[What you need to do] All entries below are to be written out again exactly, but no picture is to be copied.

Collection entries
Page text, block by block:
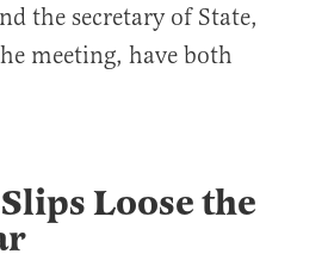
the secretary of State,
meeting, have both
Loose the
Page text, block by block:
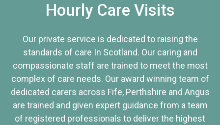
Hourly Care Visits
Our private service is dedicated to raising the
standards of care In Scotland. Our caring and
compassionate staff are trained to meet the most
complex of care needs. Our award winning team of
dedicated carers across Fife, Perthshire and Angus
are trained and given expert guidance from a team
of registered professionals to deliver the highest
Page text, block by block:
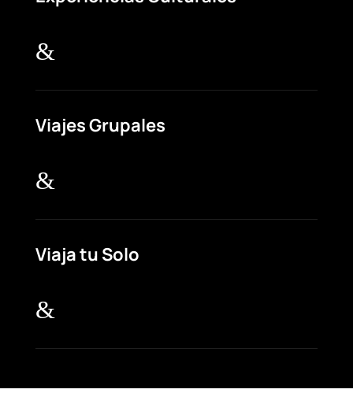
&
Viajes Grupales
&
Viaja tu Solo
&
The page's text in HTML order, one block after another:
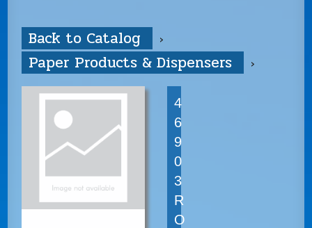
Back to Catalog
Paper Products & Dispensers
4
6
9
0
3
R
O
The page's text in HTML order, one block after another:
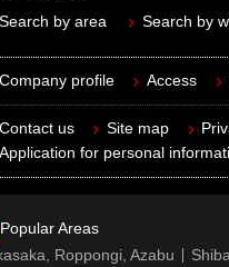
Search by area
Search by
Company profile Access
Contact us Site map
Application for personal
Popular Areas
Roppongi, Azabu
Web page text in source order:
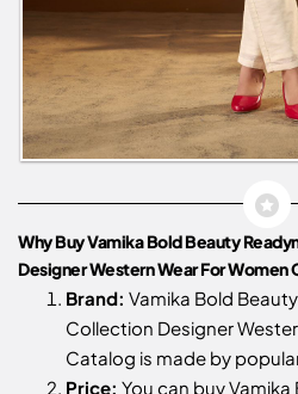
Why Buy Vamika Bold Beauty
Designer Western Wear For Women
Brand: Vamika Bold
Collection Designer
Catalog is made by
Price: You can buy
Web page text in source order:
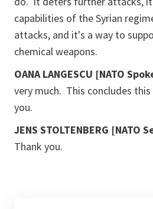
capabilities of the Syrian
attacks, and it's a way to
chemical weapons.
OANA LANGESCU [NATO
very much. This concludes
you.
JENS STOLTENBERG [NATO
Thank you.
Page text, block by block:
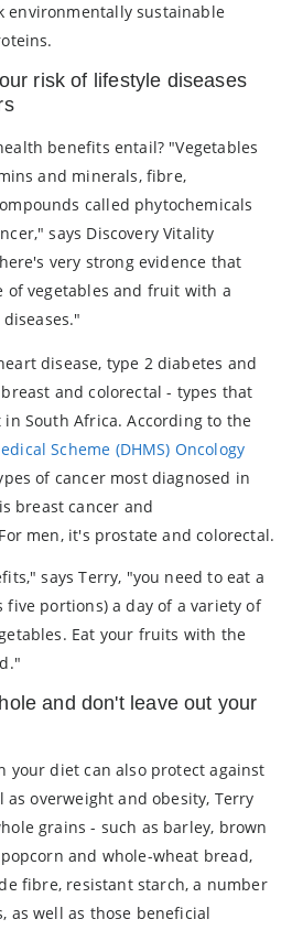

[Response area]
Page text, block by block:
the secretary of State,
meeting, have both
Loose the
Page text, block by block:
Hourly Care Visits
Our private service is dedicated to raising the
standards of care In Scotland. Our caring and
compassionate staff are trained to meet the most
complex of care needs. Our award winning team of
dedicated carers across Fife, Perthshire and Angus
are trained and given expert guidance from a team
of registered professionals to deliver the highest
Page text, block by block:
&
Viajes Grupales
&
Viaja tu Solo
&
The page's text in HTML order, one block after another:
Back to Catalog
Paper Products & Dispensers
4
6
9
0
3
R
O
The page's text in HTML order, one block after another:
Search by area
Search by
Company profile Access
Contact us Site map
Application for personal
Popular Areas
Roppongi, Azabu
Web page text in source order:
Why Buy Vamika Bold Beauty
Designer Western Wear For Women
Brand: Vamika Bold
Collection Designer
Catalog is made by
Price: You can buy
Web page text in source order:
capabilities of the Syrian
attacks, and it's a way to
chemical weapons.
OANA LANGESCU [NATO
very much. This concludes
you.
JENS STOLTENBERG [NATO
Thank you.
Page text, block by block:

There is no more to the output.